● Work item: In the data below, find the line that contains "Nehmen Sie den" and the line that contains "Stellen Sie sicher, dass". Copy both, plus every line between them, exactly.

Stored data:

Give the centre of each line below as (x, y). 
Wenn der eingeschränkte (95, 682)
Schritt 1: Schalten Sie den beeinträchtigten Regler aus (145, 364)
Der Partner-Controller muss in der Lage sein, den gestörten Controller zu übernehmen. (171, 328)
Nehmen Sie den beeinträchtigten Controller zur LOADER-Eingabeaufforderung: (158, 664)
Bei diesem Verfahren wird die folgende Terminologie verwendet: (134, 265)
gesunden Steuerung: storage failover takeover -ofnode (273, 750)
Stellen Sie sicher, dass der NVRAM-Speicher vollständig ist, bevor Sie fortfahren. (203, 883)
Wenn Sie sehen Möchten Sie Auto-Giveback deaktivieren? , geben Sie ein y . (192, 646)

--

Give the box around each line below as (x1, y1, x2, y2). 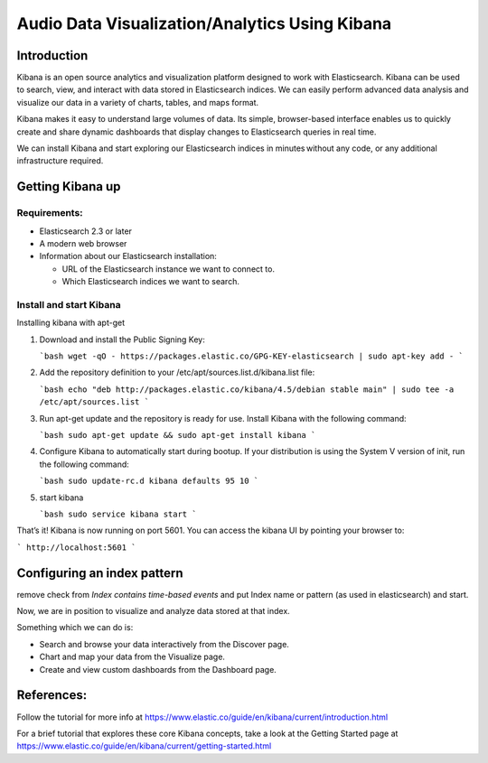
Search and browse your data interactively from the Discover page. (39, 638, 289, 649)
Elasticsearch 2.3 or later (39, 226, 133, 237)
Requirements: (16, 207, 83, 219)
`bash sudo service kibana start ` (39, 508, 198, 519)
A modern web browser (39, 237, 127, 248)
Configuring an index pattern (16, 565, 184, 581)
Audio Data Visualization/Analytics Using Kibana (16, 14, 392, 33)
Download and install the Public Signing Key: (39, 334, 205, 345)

● Result of this exercise:
Nehmen Sie den beeinträchtigten Controller zur LOADER-Eingabeaufforderung: (158, 664)
Bei diesem Verfahren wird die folgende Terminologie verwendet: (134, 265)
gesunden Steuerung: storage failover takeover -ofnode (273, 750)
Stellen Sie sicher, dass der NVRAM-Speicher vollständig ist, bevor Sie fortfahren. (203, 883)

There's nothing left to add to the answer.